BRIEF DESCRIPTION OF THE DRAWINGS
[0067] FIG. 1 is a block diagram showing a configuration of an
angle modulator according to a first embodiment of the present
invention.
[0068] FIG. 2A is a schematic view showing an example of a spectrum
of an optical signal outputted from an optical SSB modulation
section shown in FIG. 1.
[0069] FIG. 2B is a schematic view showing an example of a spectrum
of an optical signal outputted from an optical SSB-SC modulation
section shown in FIG. 1.
[0070] FIG. 2C is a schematic view showing an example of a spectrum
of an angle modulated signal outputted from an optical angle
modulation section shown in FIG. 1.
[0071] FIG. 2D is a schematic view showing an example of a spectrum
of an angle modulated signal outputted from an optical detection
section shown in FIG. 1.
[0072] FIG. 3 is a block diagram showing a configuration of an
angle modulator according to a second embodiment of the present
invention.
[0073] FIG. 4A is a schematic view showing an example of a spectrum
of an optical signal outputted from an optical SSB-SC modulation
section shown in FIG. 3.
[0074] FIG. 4B is a schematic view showing an example of a spectrum
of an optical signal outputted from an optical SSB modulation
section shown in FIG. 3.
[0075] FIG. 4C is a schematic view showing an example of a spectrum
of an angle modulated signal outputted from an optical detection
section shown in FIG. 3.
[0076] FIG. 5 is a block diagram showing a configuration of an
angle modulator according to a third embodiment of the present
invention.
[0077] FIG. 6A is a schematic view showing an example of a spectrum
of non-modulated light outputted from a light source shown in FIG.
5.
[0078] FIG. 6B is a schematic view showing an example of a spectrum
of an optical signal outputted from a first optical SSB-SC
modulation section 303 shown in FIG. 5.
[0079] FIG. 6C is a schematic view showing an example of a spectrum
of an optical signal outputted from a second optical SSB-SC
modulation section 304 shown in FIG. 5.
[0080] FIG. 6D is a schematic view showing an example of a spectrum
of an optical signal outputted from an optical angle modulation
section shown in FIG. 5.
[0081] FIG. 6E is a schematic view showing an example of a spectrum
of an angle modulated signal outputted from an optical detection
section shown in FIG. 5.
[0082] FIG. 7 is a block diagram showing a configuration of an
angle modulator according to a modified example of the third
embodiment of the present invention.
[0083] FIG. 8 is a block diagram showing a configuration of an
angle modulator according to a modified example of the third
embodiment of the present invention.
[0084] FIG. 9 is a schematic view showing a configuration of an
optical modulator shown in FIG. 8.
[0085] FIG. 10A is a schematic view showing an example of a
spectrum of an angle modulated optical signal outputted from a
first MZ interferometer shown in FIG. 9.
[0086] FIG. 10B is a schematic view showing an example of a
spectrum of an angle modulated optical signal outputted from a
second MZ interferometer shown in FIG. 9.

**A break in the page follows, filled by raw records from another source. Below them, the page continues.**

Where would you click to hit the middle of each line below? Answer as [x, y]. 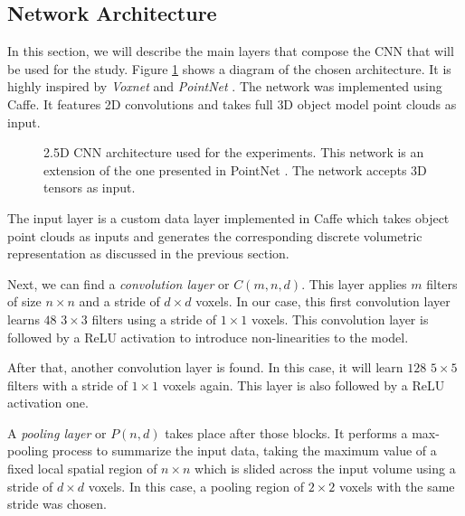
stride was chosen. [57, 504]
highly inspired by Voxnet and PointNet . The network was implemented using [225, 86]
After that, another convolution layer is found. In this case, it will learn [205, 367]
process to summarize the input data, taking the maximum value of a [244, 450]
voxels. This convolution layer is [340, 319]
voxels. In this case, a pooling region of [196, 486]
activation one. [48, 403]
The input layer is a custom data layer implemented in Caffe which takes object [228, 217]
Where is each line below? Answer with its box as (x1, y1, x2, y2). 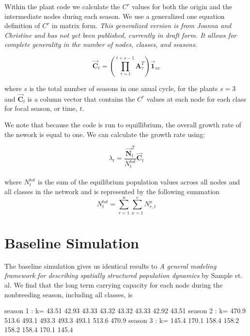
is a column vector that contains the (27, 93, 135, 104)
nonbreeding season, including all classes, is (4, 289, 133, 299)
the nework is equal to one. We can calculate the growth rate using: (4, 129, 205, 139)
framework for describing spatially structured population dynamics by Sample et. (4, 270, 243, 280)
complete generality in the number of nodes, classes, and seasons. (4, 39, 197, 49)
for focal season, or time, (4, 103, 78, 113)
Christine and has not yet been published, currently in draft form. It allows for (4, 30, 237, 40)
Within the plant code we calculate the (4, 1, 120, 11)
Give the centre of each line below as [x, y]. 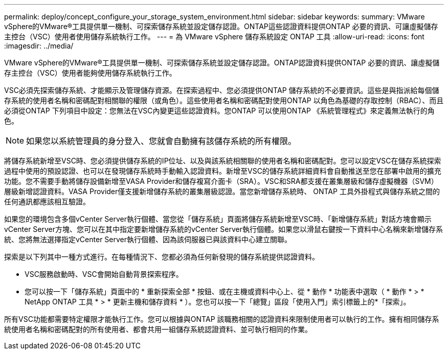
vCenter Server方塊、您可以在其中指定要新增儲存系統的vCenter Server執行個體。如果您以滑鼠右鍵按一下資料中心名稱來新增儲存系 [224, 229]
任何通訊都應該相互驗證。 [47, 202]
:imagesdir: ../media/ [39, 46]
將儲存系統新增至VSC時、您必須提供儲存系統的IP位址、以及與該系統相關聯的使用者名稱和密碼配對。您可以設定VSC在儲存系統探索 [223, 161]
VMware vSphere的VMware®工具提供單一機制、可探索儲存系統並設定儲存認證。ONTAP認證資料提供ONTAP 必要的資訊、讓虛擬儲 [222, 63]
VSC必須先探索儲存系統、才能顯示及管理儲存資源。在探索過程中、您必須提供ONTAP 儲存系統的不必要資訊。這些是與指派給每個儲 [222, 90]
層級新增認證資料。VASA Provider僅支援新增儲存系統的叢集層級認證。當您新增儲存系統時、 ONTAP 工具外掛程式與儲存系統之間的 [222, 191]
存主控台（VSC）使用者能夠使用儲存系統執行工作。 [90, 73]
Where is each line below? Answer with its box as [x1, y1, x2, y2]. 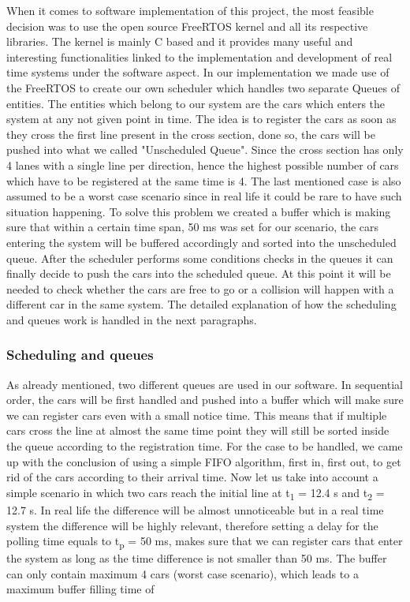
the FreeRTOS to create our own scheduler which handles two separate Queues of [6, 79, 401, 95]
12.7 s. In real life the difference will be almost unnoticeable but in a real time [6, 501, 384, 518]
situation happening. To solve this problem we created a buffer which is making [6, 203, 391, 219]
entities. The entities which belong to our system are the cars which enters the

[0087] FIG. 11 is a block diagram showing a configuration of an
angle modulator according to a fourth embodiment of the present
invention.
[0088] FIG. 12 is a block diagram showing a configuration of an
angle modulator according to a modified example of the fourth
embodiment of the present invention.
[0089] FIG. 13 is a block diagram showing a configuration of a
conventional angle modulator.
[0090] FIG. 14 is a block diagram showing a configuration of a
conventional angle modulator.
[0091] FIG. 15 is a block diagram showing a configuration of an
optical intensity modulation section shown in FIG. 14.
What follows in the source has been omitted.